■ Task prompt
Without including any pictures, retype exactly the lines from the top of the records through the line containing "the steps in", that final line included.

■ Supplied data
_ _ _ _
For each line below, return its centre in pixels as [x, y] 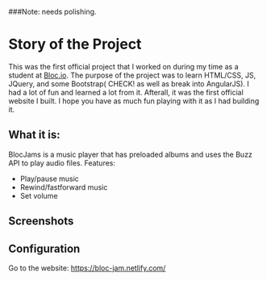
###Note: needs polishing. [52, 12]
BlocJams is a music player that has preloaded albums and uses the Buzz [130, 154]
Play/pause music [49, 178]
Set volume [39, 195]
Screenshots [41, 221]
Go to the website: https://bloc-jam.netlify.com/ [87, 268]
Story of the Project [75, 44]
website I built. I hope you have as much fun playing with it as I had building [134, 101]
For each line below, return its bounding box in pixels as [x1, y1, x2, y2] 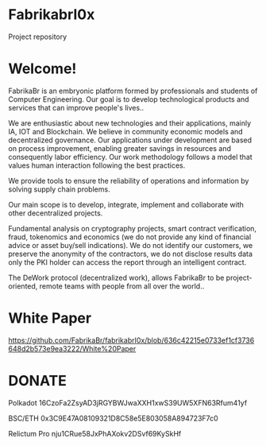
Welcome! [8, 60, 77, 78]
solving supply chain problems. [8, 184, 110, 194]
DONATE [8, 372, 67, 390]
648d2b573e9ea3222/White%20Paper [8, 343, 137, 353]
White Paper [8, 309, 92, 328]
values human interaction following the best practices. [8, 161, 186, 170]
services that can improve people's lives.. [8, 103, 145, 112]
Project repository [8, 32, 67, 41]
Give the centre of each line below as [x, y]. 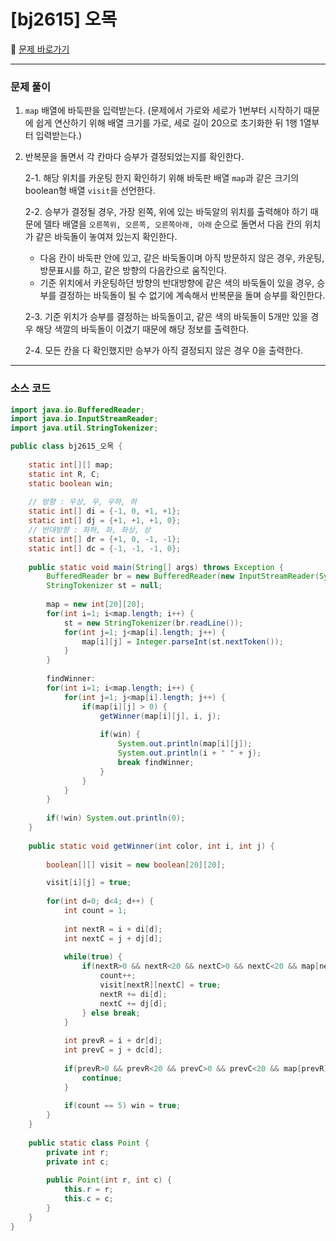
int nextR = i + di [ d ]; [113, 929]
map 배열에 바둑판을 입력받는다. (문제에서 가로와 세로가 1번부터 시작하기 [163, 111]
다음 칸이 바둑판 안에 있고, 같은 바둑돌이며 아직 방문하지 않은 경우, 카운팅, [182, 258]
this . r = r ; [88, 1190]
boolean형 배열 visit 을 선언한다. [90, 191]
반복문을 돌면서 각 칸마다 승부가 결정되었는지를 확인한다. [134, 157]
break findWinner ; [156, 762]
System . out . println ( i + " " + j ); [189, 753]
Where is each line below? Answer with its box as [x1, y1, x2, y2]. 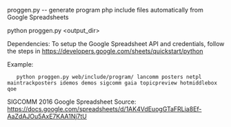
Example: [7, 60, 34, 68]
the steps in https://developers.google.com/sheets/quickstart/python [7, 47, 203, 55]
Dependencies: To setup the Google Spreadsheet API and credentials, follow [7, 40, 225, 47]
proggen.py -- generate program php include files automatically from [7, 6, 203, 14]
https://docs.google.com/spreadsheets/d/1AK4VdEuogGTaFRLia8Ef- [7, 105, 202, 113]
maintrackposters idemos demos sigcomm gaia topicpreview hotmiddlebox [7, 80, 217, 86]
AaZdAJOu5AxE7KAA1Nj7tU [7, 113, 88, 120]
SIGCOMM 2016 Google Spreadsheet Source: [7, 97, 137, 106]
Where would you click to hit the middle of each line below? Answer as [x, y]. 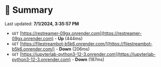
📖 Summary [29, 10]
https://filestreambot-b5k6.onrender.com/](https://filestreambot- [87, 43]
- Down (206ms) [73, 49]
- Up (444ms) [68, 38]
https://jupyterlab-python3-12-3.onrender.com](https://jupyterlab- [89, 54]
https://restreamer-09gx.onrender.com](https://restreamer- [82, 33]
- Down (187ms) [88, 59]
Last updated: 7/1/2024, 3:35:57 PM [42, 24]
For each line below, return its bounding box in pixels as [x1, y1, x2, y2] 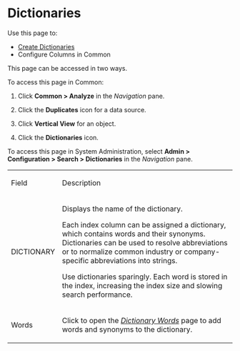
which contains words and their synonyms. [61, 229, 206, 239]
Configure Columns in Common [17, 50, 111, 59]
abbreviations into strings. [90, 255, 178, 265]
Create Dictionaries [17, 42, 75, 51]
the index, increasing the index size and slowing [61, 280, 223, 290]
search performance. [61, 290, 133, 300]
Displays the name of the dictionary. [61, 204, 184, 214]
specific [61, 255, 89, 265]
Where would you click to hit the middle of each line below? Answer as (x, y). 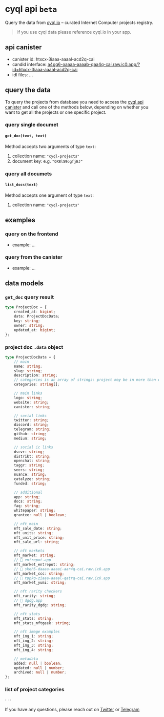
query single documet (32, 125)
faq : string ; (27, 506)
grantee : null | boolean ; (40, 515)
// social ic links (34, 447)
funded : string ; (31, 484)
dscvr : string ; (29, 452)
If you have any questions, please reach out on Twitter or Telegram (72, 710)
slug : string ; (28, 371)
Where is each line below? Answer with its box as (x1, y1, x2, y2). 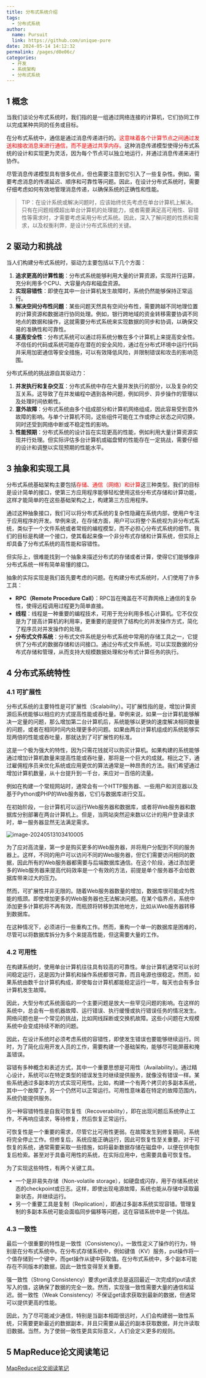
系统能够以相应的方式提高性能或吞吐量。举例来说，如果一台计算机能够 (17, 710, 194, 718)
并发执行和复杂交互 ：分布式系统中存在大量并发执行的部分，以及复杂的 (15, 382, 193, 390)
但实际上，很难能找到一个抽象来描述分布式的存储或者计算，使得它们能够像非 (6, 553, 200, 560)
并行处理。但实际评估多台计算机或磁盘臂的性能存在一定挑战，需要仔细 (20, 436, 198, 443)
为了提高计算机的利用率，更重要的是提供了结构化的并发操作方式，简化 (20, 617, 198, 625)
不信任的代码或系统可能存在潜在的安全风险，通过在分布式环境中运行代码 (15, 341, 198, 348)
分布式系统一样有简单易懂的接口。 (6, 560, 93, 568)
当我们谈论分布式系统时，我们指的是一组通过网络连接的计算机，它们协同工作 (6, 114, 200, 121)
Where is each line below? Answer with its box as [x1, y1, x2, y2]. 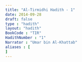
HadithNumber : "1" [5, 35, 46, 40]
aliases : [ [5, 44, 30, 49]
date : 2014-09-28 [5, 12, 42, 17]
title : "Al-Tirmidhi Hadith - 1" [5, 7, 75, 12]
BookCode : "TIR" [5, 30, 42, 35]
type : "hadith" [5, 21, 39, 26]
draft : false [5, 16, 33, 21]
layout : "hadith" [5, 26, 42, 31]
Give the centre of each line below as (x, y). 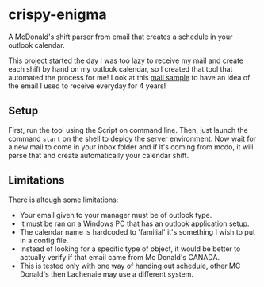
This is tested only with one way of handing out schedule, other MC (130, 266)
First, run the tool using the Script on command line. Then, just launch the (128, 130)
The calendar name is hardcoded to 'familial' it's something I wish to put (137, 231)
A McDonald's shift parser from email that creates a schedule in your (121, 37)
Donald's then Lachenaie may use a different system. (107, 274)
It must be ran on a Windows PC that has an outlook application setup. (134, 223)
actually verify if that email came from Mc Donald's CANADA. (120, 257)
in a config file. (44, 240)
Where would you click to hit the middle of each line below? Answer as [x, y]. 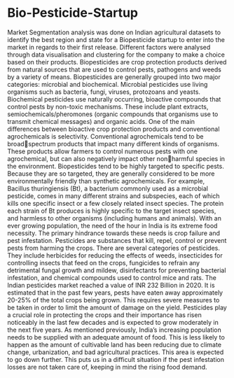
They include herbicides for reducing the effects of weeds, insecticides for [115, 255]
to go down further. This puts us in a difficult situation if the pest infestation [116, 359]
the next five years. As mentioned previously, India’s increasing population [115, 330]
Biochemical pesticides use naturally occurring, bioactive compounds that [114, 99]
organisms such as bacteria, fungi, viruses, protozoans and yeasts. [104, 92]
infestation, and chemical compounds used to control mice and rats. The [112, 277]
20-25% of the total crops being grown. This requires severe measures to [113, 300]
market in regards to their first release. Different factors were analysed [109, 47]
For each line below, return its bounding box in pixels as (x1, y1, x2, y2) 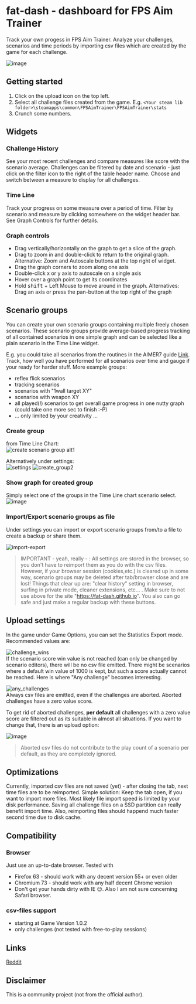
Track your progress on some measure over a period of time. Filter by (6, 204, 174, 212)
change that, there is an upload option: (6, 721, 99, 728)
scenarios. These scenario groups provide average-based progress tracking (6, 327, 190, 334)
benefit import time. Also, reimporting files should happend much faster (6, 808, 178, 815)
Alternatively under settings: (6, 458, 74, 465)
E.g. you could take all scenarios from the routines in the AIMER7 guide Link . (6, 350, 190, 358)
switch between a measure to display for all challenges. (6, 176, 140, 183)
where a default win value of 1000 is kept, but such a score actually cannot (6, 667, 187, 675)
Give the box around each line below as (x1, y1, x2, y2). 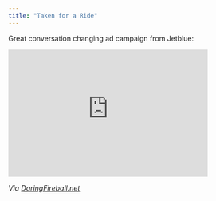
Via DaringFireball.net (8, 183, 81, 192)
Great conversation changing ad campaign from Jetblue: (8, 33, 194, 43)
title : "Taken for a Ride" (8, 11, 98, 20)
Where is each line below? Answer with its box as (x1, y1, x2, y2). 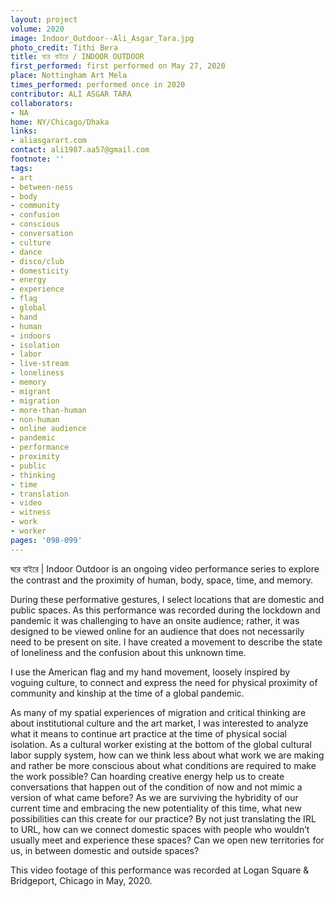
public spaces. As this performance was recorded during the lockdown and (10, 604, 321, 616)
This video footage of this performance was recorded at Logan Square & (10, 864, 310, 876)
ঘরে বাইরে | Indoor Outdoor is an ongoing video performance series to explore (10, 562, 320, 575)
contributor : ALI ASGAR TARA (10, 89, 132, 99)
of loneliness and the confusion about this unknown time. (10, 646, 247, 658)
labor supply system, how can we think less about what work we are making (10, 749, 325, 761)
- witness (10, 507, 52, 518)
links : (10, 126, 38, 136)
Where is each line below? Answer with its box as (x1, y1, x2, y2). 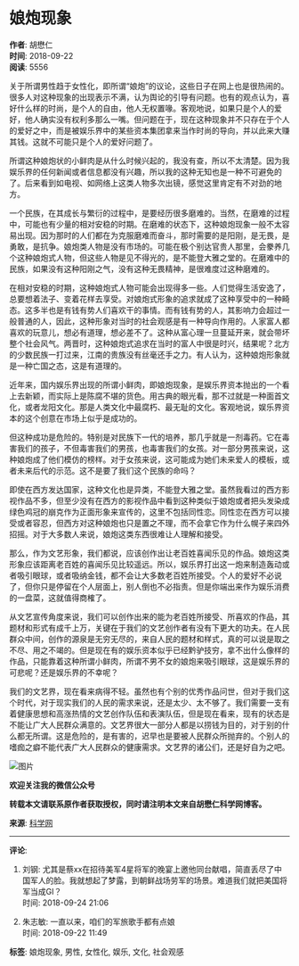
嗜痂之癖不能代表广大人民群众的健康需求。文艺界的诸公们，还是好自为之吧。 (9, 741, 290, 752)
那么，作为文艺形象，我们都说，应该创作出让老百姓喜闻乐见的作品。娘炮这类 (9, 548, 290, 558)
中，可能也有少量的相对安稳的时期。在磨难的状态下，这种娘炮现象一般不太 (9, 219, 282, 229)
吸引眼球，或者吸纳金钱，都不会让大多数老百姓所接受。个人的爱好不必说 (16, 570, 282, 581)
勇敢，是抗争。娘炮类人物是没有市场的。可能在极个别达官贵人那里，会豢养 (9, 241, 282, 252)
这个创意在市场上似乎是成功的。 (24, 412, 142, 424)
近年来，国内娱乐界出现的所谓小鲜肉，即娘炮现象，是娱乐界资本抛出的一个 (9, 379, 282, 390)
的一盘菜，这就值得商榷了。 (9, 592, 111, 603)
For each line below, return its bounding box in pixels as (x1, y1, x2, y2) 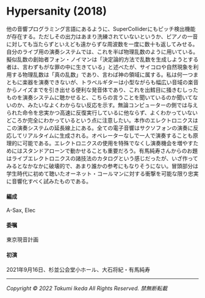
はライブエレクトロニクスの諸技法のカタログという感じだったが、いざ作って (6, 154, 198, 162)
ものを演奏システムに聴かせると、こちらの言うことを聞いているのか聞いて (6, 93, 193, 101)
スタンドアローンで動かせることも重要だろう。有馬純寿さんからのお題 (22, 147, 198, 154)
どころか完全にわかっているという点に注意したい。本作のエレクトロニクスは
_ _ _ _
■ Solution below
For each line below, return its centre in pixels as [x, y] 
###Note: needs polishing. [52, 12]
BlocJams is a music player that has preloaded albums and uses the Buzz [130, 154]
Play/pause music [49, 178]
Set volume [39, 195]
Screenshots [41, 221]
Go to the website: https://bloc-jam.netlify.com/ [87, 268]
Story of the Project [75, 44]
website I built. I hope you have as much fun playing with it as I had building [134, 101]
For each line below, return its bounding box in pixels as [x1, y1, x2, y2] 
Welcome! [8, 60, 77, 78]
solving supply chain problems. [8, 184, 110, 194]
DONATE [8, 372, 67, 390]
648d2b573e9ea3222/White%20Paper [8, 343, 137, 353]
White Paper [8, 309, 92, 328]
values human interaction following the best practices. [8, 161, 186, 170]
services that can improve people's lives.. [8, 103, 145, 112]
Project repository [8, 32, 67, 41]
Give the centre of each line below as [x, y]. 
int nextR = i + di [ d ]; [113, 929]
map 배열에 바둑판을 입력받는다. (문제에서 가로와 세로가 1번부터 시작하기 [163, 111]
다음 칸이 바둑판 안에 있고, 같은 바둑돌이며 아직 방문하지 않은 경우, 카운팅, [182, 258]
this . r = r ; [88, 1190]
boolean형 배열 visit 을 선언한다. [90, 191]
반복문을 돌면서 각 칸마다 승부가 결정되었는지를 확인한다. [134, 157]
break findWinner ; [156, 762]
System . out . println ( i + " " + j ); [189, 753]
Where is each line below? Answer with its box as [x1, y1, x2, y2]. 
Example: [7, 60, 34, 68]
the steps in https://developers.google.com/sheets/quickstart/python [7, 47, 203, 55]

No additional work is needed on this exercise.